I think the self-help literature consensus is not on discipline, but on habits. Especially “atomic habits” are a popular term.

While “discipline“ implies conscious effort, “habit” aims to move into subconscious, I guess.


Without discipline you get to nowhere. At the start discipline is hard because we are a human which our brain wants to do the easiest task available to preserve energy. to prevent this situation we have to train our brain to obey us not otherwise. repeating this pattern lets your mind knows that you are the boss not itself.

The critical part here is *you have to separate yourself from your mind/brain*, in other words you are not your mind/emotions. You can control them or otherwise being over controlled by them.


I don't think "control" is the right term, maybe influence. Thoughts and emotions arise constantly, you can detach yourself from them, observe them and act accordingly. Trying to control a thought or emotion is a fool's errand.

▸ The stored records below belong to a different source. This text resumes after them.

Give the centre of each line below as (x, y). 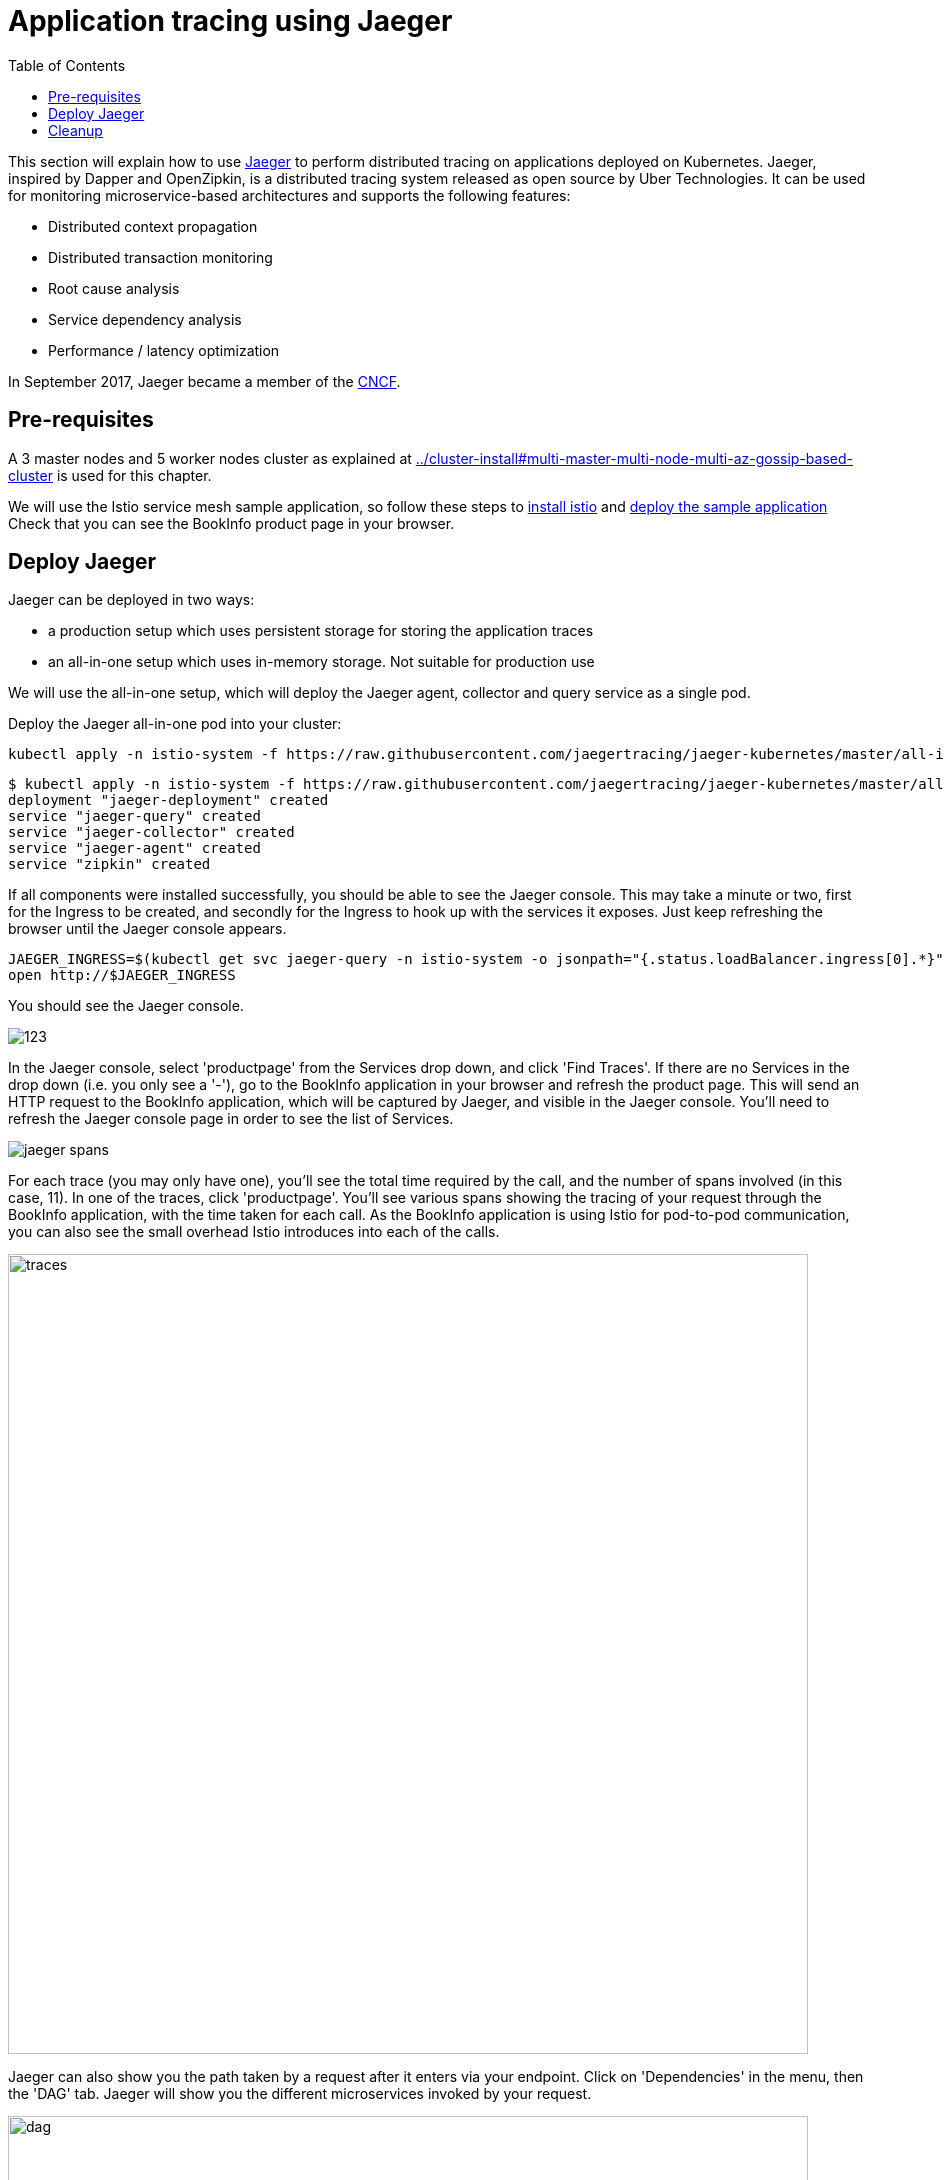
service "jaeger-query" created (134, 816)
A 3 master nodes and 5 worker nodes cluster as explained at (210, 458)
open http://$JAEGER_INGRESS (122, 975)
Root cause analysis (114, 288)
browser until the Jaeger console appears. (147, 929)
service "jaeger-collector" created (151, 832)
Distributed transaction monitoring (160, 257)
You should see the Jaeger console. (126, 1006)
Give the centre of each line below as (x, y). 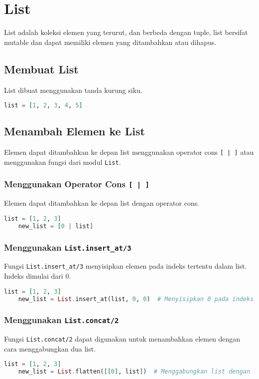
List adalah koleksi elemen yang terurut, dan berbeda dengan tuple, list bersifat (126, 32)
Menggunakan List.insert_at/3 (68, 247)
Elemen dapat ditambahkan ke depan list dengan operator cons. (102, 203)
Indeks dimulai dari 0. (38, 276)
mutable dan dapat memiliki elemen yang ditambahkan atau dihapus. (110, 42)
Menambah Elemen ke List (74, 131)
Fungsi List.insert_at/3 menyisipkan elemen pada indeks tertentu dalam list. (126, 266)
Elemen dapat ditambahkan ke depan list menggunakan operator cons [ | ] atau (129, 152)
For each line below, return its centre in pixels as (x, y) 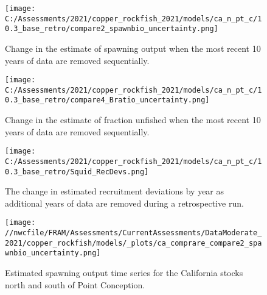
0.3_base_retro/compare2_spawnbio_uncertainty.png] (112, 29)
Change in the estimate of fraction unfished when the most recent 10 (133, 120)
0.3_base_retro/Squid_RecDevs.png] (77, 172)
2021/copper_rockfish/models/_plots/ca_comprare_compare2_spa (133, 243)
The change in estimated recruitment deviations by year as (115, 191)
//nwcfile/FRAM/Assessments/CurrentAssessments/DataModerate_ (133, 233)
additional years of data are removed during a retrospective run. (124, 203)
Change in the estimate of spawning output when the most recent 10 (133, 48)
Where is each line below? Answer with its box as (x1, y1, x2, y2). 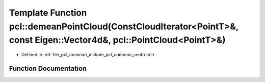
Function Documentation (9, 64, 87, 73)
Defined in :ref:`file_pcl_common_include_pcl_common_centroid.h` (21, 52, 156, 58)
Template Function (9, 7, 87, 18)
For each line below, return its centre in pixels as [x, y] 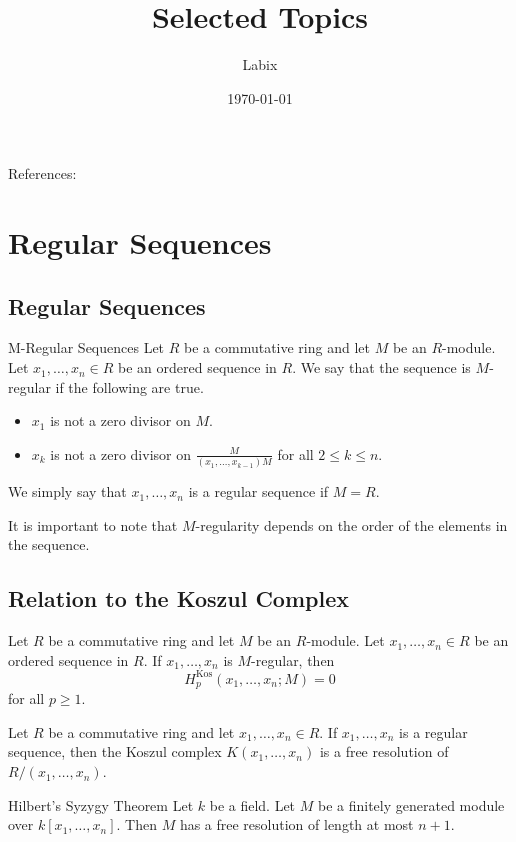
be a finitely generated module [411, 804]
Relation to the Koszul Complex [178, 598]
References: [42, 173]
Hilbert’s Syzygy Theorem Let [101, 804]
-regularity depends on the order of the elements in [351, 524]
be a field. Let [252, 804]
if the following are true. [129, 386]
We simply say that [67, 491]
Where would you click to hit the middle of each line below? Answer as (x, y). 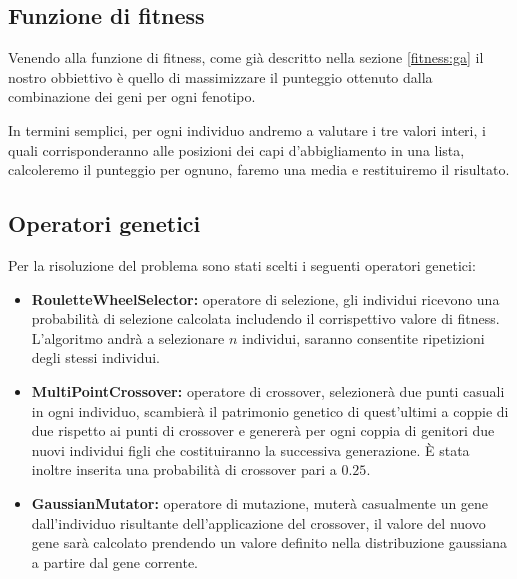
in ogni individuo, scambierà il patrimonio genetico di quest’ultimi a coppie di (270, 410)
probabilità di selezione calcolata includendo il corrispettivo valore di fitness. (265, 318)
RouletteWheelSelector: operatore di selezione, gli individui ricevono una (265, 298)
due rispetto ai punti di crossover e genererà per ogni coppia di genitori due (263, 430)
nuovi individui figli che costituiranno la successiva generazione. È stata (250, 449)
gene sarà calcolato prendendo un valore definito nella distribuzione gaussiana (269, 542)
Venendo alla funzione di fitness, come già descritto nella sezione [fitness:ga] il (246, 57)
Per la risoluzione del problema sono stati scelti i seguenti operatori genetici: (242, 264)

Interesting read about overcoming resistance for creative work: The War of Art by Steven Pressfield. It kinda has the opposite view of this "Against Discipline" post :)


Sounds more like an issue of perspective. She repeatedly states that once she overcomes her resistence she's happy she did the thing. So she just needs to be able to be not-swimming yet able to see the fun of swimming.

Some kind of broadening of perspective is called for. To contain these disparate states simultaneously.

I think this would be the opposite of focus. Which could be the central problem. We love focus, or something.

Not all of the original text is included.